# frontline plus....



## strollingbones

be aware you can use frontline plus labeled for dogs...on cats.....you can break up a large dog tube ....it is enough to treat 133 lbs of cats....or basically .4 ml...per 9 lb cat.  DO NOT USE THE CAT TUBES ON A SMALL DOG  so for 15 bucks you can treat your cats for fleas all summer....you can buy volume tubes on ebay that are designed for multi animal househoulds.
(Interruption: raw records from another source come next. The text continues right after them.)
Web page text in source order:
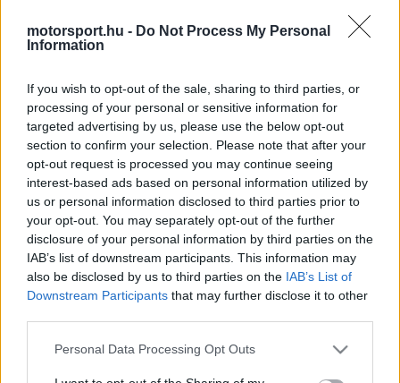
motorsport.hu - Do Not Process My Personal
Information
If you wish to opt-out of the sale, sharing to third parties, or
processing of your personal or sensitive information for
targeted advertising by us, please use the below opt-out
section to confirm your selection. Please note that after your
opt-out request is processed you may continue seeing
interest-based ads based on personal information utilized by
us or personal information disclosed to third parties prior to
your opt-out. You may separately opt-out of the further
disclosure of your personal information by third parties on the
IAB’s list of downstream participants. This information may
also be disclosed by us to third parties on the IAB’s List of
Downstream Participants that may further disclose it to other
Please note that this website/app uses one or more Google
Personal Data Processing Opt Outs
ÚJ HOZZÁSZÓLÁS
Meglévő felhasználó Új felhasználó
Belépés e-maillel
Belépés Elfelejtett jelszó?
Régi rendszerű fiókkal rendelkezel?
Lépj be felhasználónévvel és jelszóval, majd állj át
az e-mail alapú rendszerre.

anything that helps....this means a 12 buck tube instead of 60 dollars worth of individual tubes....for me to treat my cats...the baby is still on revolution and will be till the vet okays her going to the big cat stuff


----------



## BasicGreatGuy

strollingbones said:


> be aware you can use frontline plus labeled for dogs...on cats.....you can break up a large dog tube ....it is enough to treat 133 lbs of cats....or basically .4 ml...per 9 lb cat.  DO NOT USE THE CAT TUBES ON A SMALL DOG  so for 15 bucks you can treat your cats for fleas all summer....you can buy volume tubes on ebay that are designed for multi animal househoulds.
> 
> anything that helps....this means a 12 buck tube instead of 60 dollars worth of individual tubes....for me to treat my cats...the baby is still on revolution and will be till the vet okays her going to the big cat stuff



You are giving people terrible advice. You are not supposed to give canine Frontline Plus to cats. It is dangerous for cats.  A cat can die from it.  Given your ill-advised comments here, I take you are not a veterinarian or licensed veterinary technician.  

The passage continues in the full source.